The Wrong Reasons for Becoming an Airborne Sensor Operator (ASO)

Here are six bad reasons to become an ASO:

For the $ - If you’re looking to make the “Big Bucks!” you’re going to be disappointed. On average and across the different industry sectors (Commercial, Public Safety, Defense), sensor operators are paid hourly in smaller firms and a salary in larger organizations. Benefits are rare but usually offered at the larger agencies or companies. Average pay is $20 to $30 an hour, and the average salary for airborne sensor operator jobs is $41,000 to $54,000. However, the average airborne sensor operator hourly wages or salaries can vary greatly due to company, location, industry, experience, and benefits.

For the Reputation – If you’re looking for a profession that everyone from your mother to your kids’ soccer coach knows, go to medical or law school. The only people who will know what you do for a living is your fellow ASOs and aircrew members. If you do decide to become an ASO, anticipate spending 30 min (per person who asks) explaining what you do for a living at your next neighborhood BBQ, even then you’ll leave them either bored or confused.

For the Tributes – If you’re looking to get the credit of being the primary person on the aircrew that makes or breaks the mission, join the “Me, Me Club.” The typical professional ASO is the “unsung invisible hero” who constantly applies his skills beyond odds and gets patent answers of “Thanks!” The real praises come from “You” who knows what is required, how to get it done, and what it means to others!

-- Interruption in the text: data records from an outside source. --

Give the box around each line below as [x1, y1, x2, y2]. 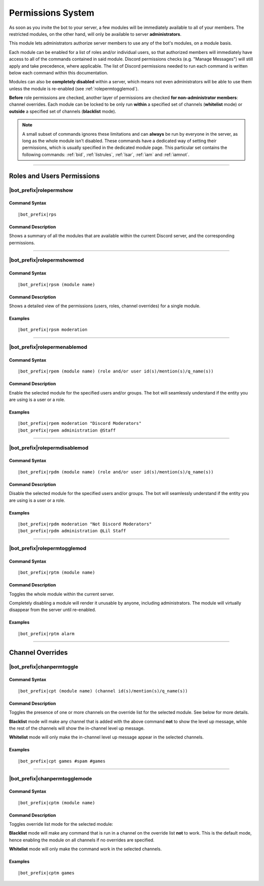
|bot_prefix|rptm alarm [18, 631, 75, 637]
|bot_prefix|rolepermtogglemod [9, 545, 87, 552]
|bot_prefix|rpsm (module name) [18, 282, 95, 287]
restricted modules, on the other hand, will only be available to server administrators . [9, 31, 182, 37]
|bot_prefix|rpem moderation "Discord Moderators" [18, 420, 142, 426]
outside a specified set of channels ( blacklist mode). [9, 108, 116, 114]
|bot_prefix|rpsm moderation [18, 327, 88, 333]
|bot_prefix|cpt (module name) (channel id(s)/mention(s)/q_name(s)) [18, 688, 188, 693]
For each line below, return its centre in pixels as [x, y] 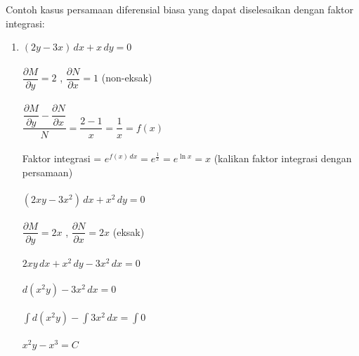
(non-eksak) [127, 78]
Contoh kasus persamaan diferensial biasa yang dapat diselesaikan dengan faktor [179, 9]
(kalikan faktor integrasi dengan [283, 158]
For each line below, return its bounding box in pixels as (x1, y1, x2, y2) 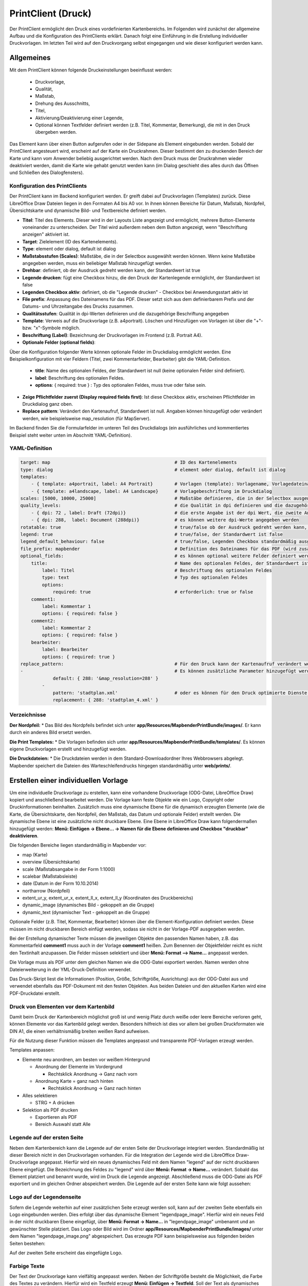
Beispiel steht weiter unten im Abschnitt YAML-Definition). (9, 432, 132, 438)
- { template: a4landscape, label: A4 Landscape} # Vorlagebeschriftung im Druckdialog (31, 488, 272, 494)
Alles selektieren (22, 1092, 57, 1098)
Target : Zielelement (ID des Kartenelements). (22, 238, 118, 244)
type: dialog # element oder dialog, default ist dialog (20, 467, 286, 473)
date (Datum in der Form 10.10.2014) (22, 880, 99, 887)
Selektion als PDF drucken (22, 1106, 78, 1113)
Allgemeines (9, 53, 51, 62)
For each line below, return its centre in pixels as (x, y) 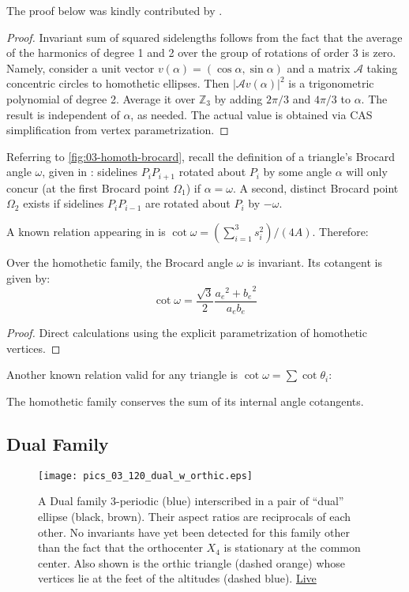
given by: (28, 277)
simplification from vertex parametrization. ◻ (118, 130)
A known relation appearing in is (86, 231)
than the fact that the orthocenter (120, 547)
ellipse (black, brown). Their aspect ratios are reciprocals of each (195, 517)
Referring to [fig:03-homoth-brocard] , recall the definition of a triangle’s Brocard (201, 156)
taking (382, 67)
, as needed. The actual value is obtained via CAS (251, 114)
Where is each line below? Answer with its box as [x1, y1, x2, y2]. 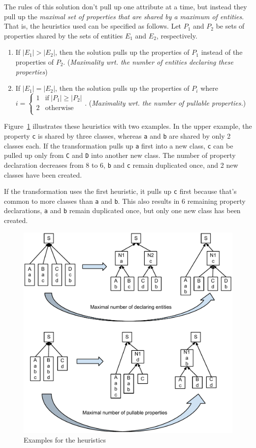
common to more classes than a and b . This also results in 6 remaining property [4, 195, 246, 206]
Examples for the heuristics [24, 435, 106, 445]
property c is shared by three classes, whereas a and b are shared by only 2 [4, 130, 231, 141]
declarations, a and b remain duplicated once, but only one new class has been [4, 205, 241, 216]
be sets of [216, 21, 245, 31]
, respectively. [156, 30, 197, 40]
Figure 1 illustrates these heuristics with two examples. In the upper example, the [4, 121, 252, 131]
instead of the [201, 47, 243, 57]
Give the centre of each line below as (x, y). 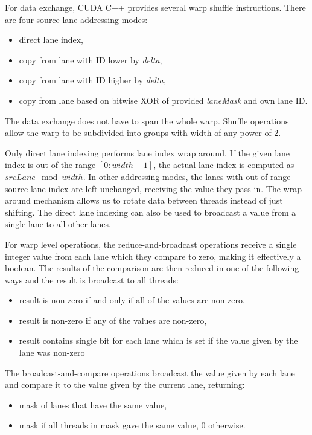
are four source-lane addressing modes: (76, 19)
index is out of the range (50, 165)
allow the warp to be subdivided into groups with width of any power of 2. (143, 133)
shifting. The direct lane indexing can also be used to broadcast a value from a (151, 212)
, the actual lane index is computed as (224, 165)
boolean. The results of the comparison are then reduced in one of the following (152, 268)
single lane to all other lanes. (58, 224)
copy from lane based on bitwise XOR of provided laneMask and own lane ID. (163, 100)
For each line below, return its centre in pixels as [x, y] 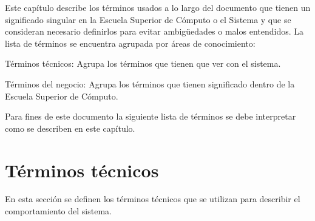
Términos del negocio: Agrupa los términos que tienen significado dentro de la [150, 83]
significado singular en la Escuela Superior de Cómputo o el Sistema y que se [148, 19]
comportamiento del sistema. [58, 211]
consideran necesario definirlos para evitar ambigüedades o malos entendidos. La [154, 31]
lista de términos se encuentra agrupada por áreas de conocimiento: [130, 43]
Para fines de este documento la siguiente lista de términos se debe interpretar [151, 116]
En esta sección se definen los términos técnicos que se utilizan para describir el [153, 199]
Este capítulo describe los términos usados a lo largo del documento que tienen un [158, 7]
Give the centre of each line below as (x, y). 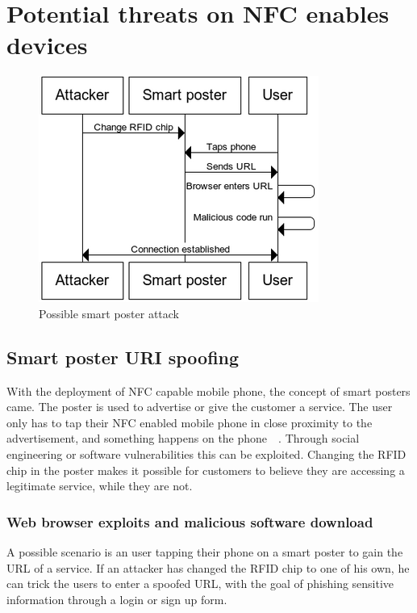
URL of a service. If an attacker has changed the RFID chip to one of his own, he (208, 567)
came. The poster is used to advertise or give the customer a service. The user (200, 407)
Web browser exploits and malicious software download (190, 521)
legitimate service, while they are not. (100, 486)
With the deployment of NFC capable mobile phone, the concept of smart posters (208, 390)
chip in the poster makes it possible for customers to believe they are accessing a (206, 470)
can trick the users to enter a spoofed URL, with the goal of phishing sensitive (200, 584)
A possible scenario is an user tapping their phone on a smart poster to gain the (205, 552)

For the Awesome Schedule – If you’re looking for a routine 9 to 5 Monday through Friday job routine, join the slug commutator world! The nature of this profession is flexibility, on-call and sustaining short, hectic periods of running collection operations and processing data – End!

For the Deluxe Travel – If you’re looking to see the world from the window of a 5-Star hotel or business class airline seat, “Getty-up” an marry into a rich family or play lotto. The average ASO travels via economy class or lives in field encampment conditions. Because of small profit margins of data collection projects, transportation and life-support requirements become a target of scaling, i.e., bare-base.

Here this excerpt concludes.